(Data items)
=== Begin Enclosure ===
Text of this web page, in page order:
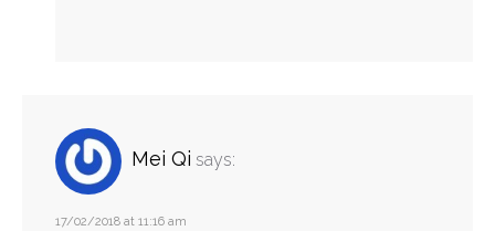
Mei Qi says:
17/02/2018 at 11:16 am
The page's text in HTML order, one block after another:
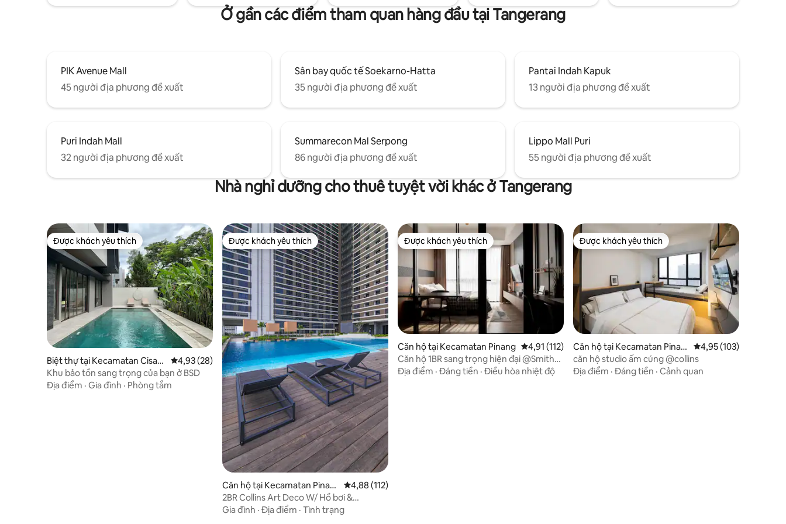
Ở gần các điểm tham quan hàng đầu tại Tangerang
PIK Avenue Mall
45 người địa phương đề xuất
Sân bay quốc tế Soekarno-Hatta
35 người địa phương đề xuất
Pantai Indah Kapuk
13 người địa phương đề xuất
Puri Indah Mall
32 người địa phương đề xuất
Summarecon Mal Serpong
86 người địa phương đề xuất
Lippo Mall Puri
55 người địa phương đề xuất
Nhà nghỉ dưỡng cho thuê tuyệt vời khác ở Tangerang
Được khách yêu thích
Được khách yêu thích
Biệt thự tại Kecamatan Cisau
k
Xếp hạng trung bình 4,93/5, 28 đánh giá
4,93 (28)
Khu bảo tồn sang trọng của bạn ở BSD
Địa điểm · Gia đình · Phòng tắm
Được khách yêu thích
Được khách yêu thích
Căn hộ tại Kecamatan Pinan
g
Xếp hạng trung bình 4,88/5, 112 đánh giá
4,88 (112)
2BR Collins Art Deco W/ Hồ bơi &
Playstation 5
Gia đình · Địa điểm · Tình trạng
Được khách yêu thích
Được khách yêu thích
Căn hộ tại Kecamatan Pinang Xếp hạng trung bình 4,91/5, 112 đánh giá
4,91 (112)
Căn hộ 1BR sang trọng hiện đại @Smith
Alam sutera
Địa điểm · Đáng tiền · Điều hòa nhiệt độ
Được khách yêu thích
Được khách yêu thích
Căn hộ tại Kecamatan Pinan
g
Xếp hạng trung bình
4,95 (103)
căn hộ studio ấm cúng @collins
Địa điểm · Đáng tiền · Cảnh quan
=== End Enclosure ===
Required action: Find the count of lines in the data above where the string "đánh" occurs. Provide that number alone.

Your response: 3